Chefs & Staff / Chef John Folse

Chef John Folse

Chef John Folse, born in St. James Parish in 1946, learned early that the secrets of Cajun cooking lay in the unique ingredients of Louisiana’s swamp floor pantry. Folse seasoned these raw ingredients with his passion for Louisiana culture and cuisine, and from his cast iron pots emerged Chef John Folse & Company.

When Folse opened Lafitte’s Landing Restaurant in 1978 in Donaldsonville, Louisiana, he set out to market his restaurant by taking “a taste of Louisiana” worldwide. He introduced Louisiana’s indigenous cuisine to Japan in 1985, Beijing in 1986 and Hong Kong and Paris in 1987. In 1988, Folse made international headlines with the opening of “Lafitte’s Landing East” in Moscow during the Presidential Summit between Ronald Reagan and Mikhail Gorbachev. In 1989, Folse was the first non-Italian chef to create the Vatican State Dinner in Rome. Promotional restaurants also included London in 1991 and 1993, Bogota in 1991, Taipei in 1992 and 1994 and Seoul in 1994. In 1988, the Sales and Marketing Executives of Greater Baton Rouge named Folse “Marketer of the Year” and the Louisiana Legislature gave him the title of “Louisiana’s Culinary Ambassador to the World.”

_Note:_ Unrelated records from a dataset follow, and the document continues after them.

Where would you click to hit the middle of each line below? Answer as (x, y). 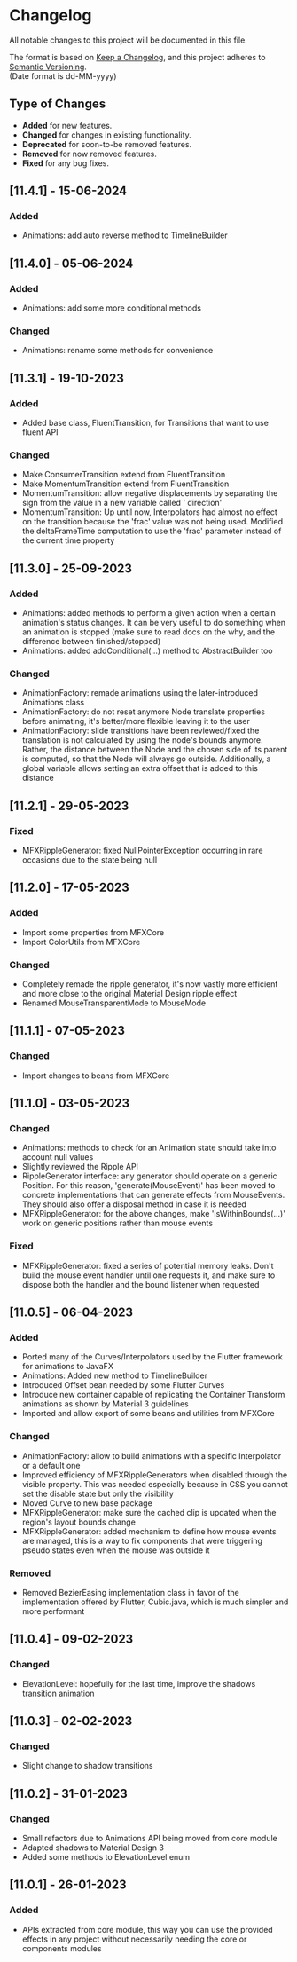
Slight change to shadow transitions (87, 1766)
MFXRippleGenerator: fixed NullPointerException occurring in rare (142, 851)
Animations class (53, 703)
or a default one (51, 1465)
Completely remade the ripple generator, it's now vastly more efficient (150, 984)
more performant (53, 1611)
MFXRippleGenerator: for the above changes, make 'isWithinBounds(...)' (154, 1214)
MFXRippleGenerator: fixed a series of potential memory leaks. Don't (148, 1265)

The Chef John Folse Culinary Institute at Nicholls State University in Thibodaux, Louisiana, opened in October 1994 and is dedicated to the preservation of Louisiana’s rich culinary and cultural heritage. In March 2013 ground breaking ceremonies were held at NSU on the site of the new culinary arts building, which is projected to open in September 2014.  In August 1996, Folse began broadcasting his radio cooking talk show, “Stirrin’ It Up.” In 2001, “Stirrin’ It Up” expanded to a television cooking segment during the 5 p.m. newscast on WAFB-TV Channel 9 in Baton Rouge.

Exceptional Endings, the pastry division of Chef John Folse & Company, was launched in 1996 to create specialty desserts, pastries and savories. In October 1998, a fire destroyed the 200-year-old Viala Plantation, which housed Lafitte’s Landing Restaurant, and in May 1999 Folse opened his former Donaldsonville home as Lafitte’s Landing Restaurant at Bittersweet Plantation, offering fine dining and bed and breakfast accommodations. In the year 2000, Folse incorporated Digi-Tek Productions, a full service digital recording studio.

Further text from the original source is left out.